Brazilian Wedding Traditions

Posted on 16. Jul, 2010 by in Culture, Customs, Vocabulary

At lunch yesterday with 3 other girls from work, we got to talking and as with every chat we usually have when we’re able to break away from the boys, we talk things girly.  Yesterday was as girly as you can get: gyno visits & “dream” weddings.  I’ll skip the chat on gyno visit…

After banquet waitressing for 5 years, I’ve seen tons of weddings!  So many that I probably wouldn’t want a “traditional” wedding anymore… I’ll probably want something Rachel Getting Married-esque (the movie, not the other writer for this blog!).  But now that I’m in Brazil, what IS a traditional wedding?

First, the noivado, or engagement.  Most people I know in Brazil haven’t had spectacular wedding proposals.  The couples usually decide together, then go out and buy their wedding bands, alianças, place them each on their right ring finger, and go tell their family, etc.  Of course there are romantic couples out there, I’ve just yet to find a great story here!  And then they wear these bands on their right hand until their wedding day!  Usually they’re gold in Brazil as well because there’s also a big tradition of anel de compromisso, or simply, aliança de namoro, which a lot of people wear just to tell others they’re in a committed relationship.

Bridal showers are usually called Chá de Panela or Chá de Cozinha, and literally focus on kitchen supplies.  Bachelor/ette parties, festa de despedida, are oftentimes celebrated together, or there are two parties!  You know Brazilians and their desire to throw a party for everything.

Then there’s preparing for the wedding ceremony and reception!

Weddings are usually in the evenings and on Saturdays.  I’ve seen churches where the earliest time you can schedule a ceremony is 4:30 PM.  And since most Brazilians are Christians, and amongst those, mostly Catholic, a huge tradition is to get married in na igreja, although this tradition has been straying for some time.

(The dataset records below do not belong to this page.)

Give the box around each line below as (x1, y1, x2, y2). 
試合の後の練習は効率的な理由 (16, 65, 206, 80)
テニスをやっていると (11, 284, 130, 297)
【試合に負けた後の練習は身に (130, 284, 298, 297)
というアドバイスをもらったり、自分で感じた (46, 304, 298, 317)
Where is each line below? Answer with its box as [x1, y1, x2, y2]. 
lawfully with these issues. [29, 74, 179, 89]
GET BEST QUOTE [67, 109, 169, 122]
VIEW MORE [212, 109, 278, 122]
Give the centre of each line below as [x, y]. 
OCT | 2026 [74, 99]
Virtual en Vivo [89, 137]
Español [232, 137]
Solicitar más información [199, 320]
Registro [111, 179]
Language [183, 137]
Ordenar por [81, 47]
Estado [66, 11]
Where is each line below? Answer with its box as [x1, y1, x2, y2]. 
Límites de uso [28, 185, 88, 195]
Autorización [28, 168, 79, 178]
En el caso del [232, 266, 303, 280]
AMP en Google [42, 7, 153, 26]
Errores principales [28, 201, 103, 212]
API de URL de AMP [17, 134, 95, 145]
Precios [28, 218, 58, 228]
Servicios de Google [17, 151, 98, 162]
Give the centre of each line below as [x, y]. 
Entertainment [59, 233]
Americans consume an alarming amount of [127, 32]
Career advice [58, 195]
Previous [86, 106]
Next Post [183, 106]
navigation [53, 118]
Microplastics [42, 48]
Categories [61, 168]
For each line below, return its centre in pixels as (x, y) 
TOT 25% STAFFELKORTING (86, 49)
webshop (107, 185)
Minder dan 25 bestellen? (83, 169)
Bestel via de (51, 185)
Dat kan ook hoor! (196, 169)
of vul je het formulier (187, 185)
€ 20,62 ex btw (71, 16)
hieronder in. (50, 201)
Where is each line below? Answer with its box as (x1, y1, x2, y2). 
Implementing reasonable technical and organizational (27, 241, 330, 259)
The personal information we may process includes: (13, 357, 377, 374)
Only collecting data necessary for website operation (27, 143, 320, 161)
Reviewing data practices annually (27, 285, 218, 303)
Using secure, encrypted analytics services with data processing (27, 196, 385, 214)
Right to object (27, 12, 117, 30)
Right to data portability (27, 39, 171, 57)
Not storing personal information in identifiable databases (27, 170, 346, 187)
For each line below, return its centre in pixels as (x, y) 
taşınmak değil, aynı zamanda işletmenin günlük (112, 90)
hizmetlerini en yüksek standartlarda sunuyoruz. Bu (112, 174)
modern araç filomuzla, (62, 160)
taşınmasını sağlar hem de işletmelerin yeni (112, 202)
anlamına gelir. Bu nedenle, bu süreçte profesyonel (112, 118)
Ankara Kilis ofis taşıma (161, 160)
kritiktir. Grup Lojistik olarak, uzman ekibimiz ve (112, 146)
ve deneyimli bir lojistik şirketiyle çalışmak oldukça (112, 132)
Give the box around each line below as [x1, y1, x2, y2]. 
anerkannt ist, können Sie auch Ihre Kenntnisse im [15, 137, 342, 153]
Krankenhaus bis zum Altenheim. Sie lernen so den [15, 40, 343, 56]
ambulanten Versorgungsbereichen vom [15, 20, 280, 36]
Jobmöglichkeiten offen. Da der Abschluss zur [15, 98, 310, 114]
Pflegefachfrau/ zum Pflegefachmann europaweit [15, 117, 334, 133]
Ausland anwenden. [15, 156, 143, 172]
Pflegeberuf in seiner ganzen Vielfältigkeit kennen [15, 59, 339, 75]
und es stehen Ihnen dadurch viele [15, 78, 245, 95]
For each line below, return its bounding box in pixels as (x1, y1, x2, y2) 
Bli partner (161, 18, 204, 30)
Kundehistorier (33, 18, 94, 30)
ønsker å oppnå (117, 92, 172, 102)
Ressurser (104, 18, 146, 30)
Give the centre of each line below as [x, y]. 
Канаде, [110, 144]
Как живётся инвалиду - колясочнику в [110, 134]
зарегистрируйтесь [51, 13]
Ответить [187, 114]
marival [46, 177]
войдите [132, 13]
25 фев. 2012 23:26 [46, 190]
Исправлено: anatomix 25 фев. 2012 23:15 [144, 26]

My poor grandmother was dumbfounded when my cousin said she wasn’t getting married at church and said, “Mas não é o sonho de toda moça entrar na igreja no dia do casamento dela?”  The bride will usually also walk into the church with Ave Maria playing (personally, I want this rendition of it.)  At the church, there is the signing of the marriage license, and it is also signed by padrinhos and madrinhas, the North American equivalent of the wedding party.

Speaking of wedding party, matching dresses and tuxes aren’t very common in Brazil.  É muito coisa de americano.  Os padrinhos simply wear whatever formalwear they’d like and that’s if they can afford it!

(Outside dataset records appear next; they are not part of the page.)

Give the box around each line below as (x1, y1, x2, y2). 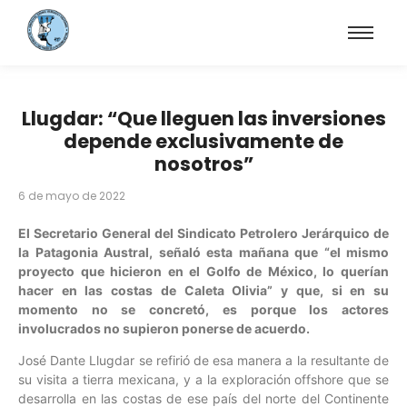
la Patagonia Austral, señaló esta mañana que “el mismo (18, 244, 389, 260)
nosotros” (154, 151, 253, 177)
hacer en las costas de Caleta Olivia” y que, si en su (18, 283, 389, 298)
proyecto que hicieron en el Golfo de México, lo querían (18, 263, 389, 279)
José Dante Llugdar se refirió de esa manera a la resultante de (18, 352, 389, 369)
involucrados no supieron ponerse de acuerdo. (18, 321, 310, 336)
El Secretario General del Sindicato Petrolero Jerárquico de (18, 225, 389, 241)
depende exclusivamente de (64, 128, 343, 154)
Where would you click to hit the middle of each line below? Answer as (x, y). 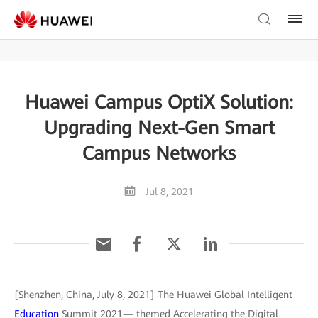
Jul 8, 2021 (170, 192)
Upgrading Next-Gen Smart (159, 128)
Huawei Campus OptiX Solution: (159, 102)
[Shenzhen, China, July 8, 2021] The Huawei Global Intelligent (153, 295)
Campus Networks (159, 153)
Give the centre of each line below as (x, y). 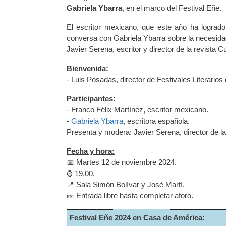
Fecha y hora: (91, 151)
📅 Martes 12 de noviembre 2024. (122, 162)
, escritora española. (156, 121)
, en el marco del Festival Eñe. (172, 8)
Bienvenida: (88, 68)
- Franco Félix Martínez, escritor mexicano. (137, 109)
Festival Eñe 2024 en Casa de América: (137, 217)
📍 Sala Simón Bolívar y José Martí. (126, 184)
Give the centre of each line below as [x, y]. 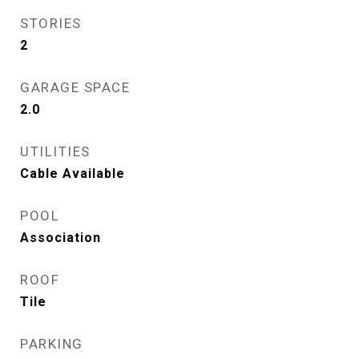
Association [61, 238]
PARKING [52, 344]
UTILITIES [55, 151]
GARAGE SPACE [75, 87]
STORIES [51, 23]
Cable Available [73, 173]
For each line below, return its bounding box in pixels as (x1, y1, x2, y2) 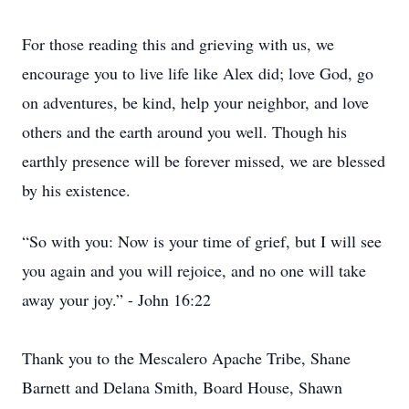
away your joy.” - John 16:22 (22, 288, 211, 310)
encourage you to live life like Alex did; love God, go (22, 62, 373, 84)
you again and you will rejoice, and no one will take (22, 259, 366, 281)
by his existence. (22, 179, 131, 201)
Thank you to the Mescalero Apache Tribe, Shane (22, 347, 351, 369)
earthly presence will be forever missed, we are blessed (22, 150, 385, 172)
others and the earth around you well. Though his (22, 121, 347, 142)
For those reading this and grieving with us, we (22, 33, 334, 55)
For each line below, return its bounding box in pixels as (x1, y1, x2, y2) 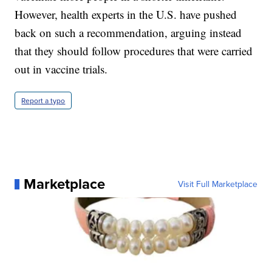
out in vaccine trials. (15, 61, 108, 77)
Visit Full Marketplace (177, 178, 257, 191)
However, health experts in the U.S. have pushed (15, 7, 237, 22)
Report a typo (21, 95, 66, 106)
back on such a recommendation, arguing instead (15, 25, 242, 41)
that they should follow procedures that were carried (15, 43, 253, 59)
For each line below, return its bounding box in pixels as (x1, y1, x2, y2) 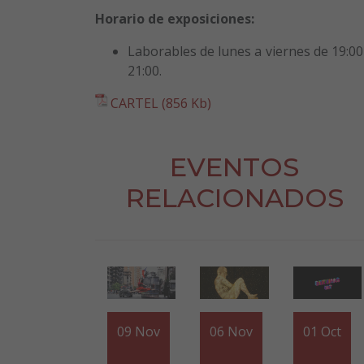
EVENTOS (170, 151, 299, 184)
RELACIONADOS (125, 182, 344, 214)
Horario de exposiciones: (95, 10, 254, 28)
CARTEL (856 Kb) (110, 94, 211, 113)
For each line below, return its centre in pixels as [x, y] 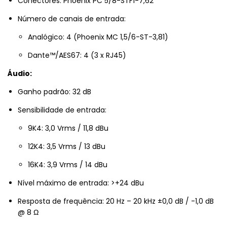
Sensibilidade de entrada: [62, 110]
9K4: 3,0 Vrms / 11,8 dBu [68, 128]
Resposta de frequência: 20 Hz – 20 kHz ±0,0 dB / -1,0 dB [116, 201]
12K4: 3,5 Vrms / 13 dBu [67, 147]
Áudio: [20, 74]
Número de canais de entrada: [72, 19]
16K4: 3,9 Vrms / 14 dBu [68, 165]
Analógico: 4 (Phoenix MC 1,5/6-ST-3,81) [98, 37]
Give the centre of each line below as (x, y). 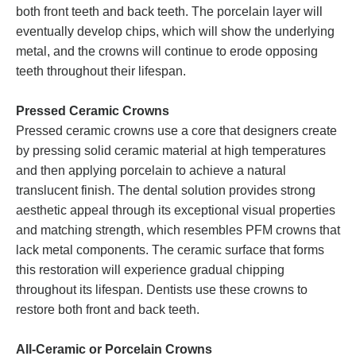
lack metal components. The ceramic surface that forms (170, 250)
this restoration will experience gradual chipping (150, 270)
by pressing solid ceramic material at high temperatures (171, 151)
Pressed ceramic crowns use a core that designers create (176, 131)
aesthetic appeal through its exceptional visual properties (176, 211)
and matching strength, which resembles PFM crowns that (178, 230)
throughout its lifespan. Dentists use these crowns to (162, 290)
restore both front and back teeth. (108, 310)

Receptions are traditionally held at the same sorts of places as north American weddings, but catering halls here are called buffets (pronounced, “bífês).  Instead of seated a la carte dining, you’ll usually see buffet style dinner served.  And for dessert? Docinhos and bem casados. Along with the cake, of course.  Docinhos are those Brazilian candies everyone raves about and bem casados (which translated literally is, “well married,”) are tiny square wrapped up cakes which are two slices of cakey goodness sandwiching something like doce de leite, chocolate, or anything else yummy and sweet.

And of course there’s dancing! The kind of music depends on the couple’s taste and region they’re from!

After all that, I think I’d still want a “Rachel” wedding with a Brazilian twist.  I’ll probably get married in a tiny little country church with close friends & relatives, then rent out a sítio and throw a huge churrasco with great food! … and bem casados.

I guess that’s all I can think of that’s “different,” can you think of anything else?  Are there different traditions in other Lusophone countries you can think of?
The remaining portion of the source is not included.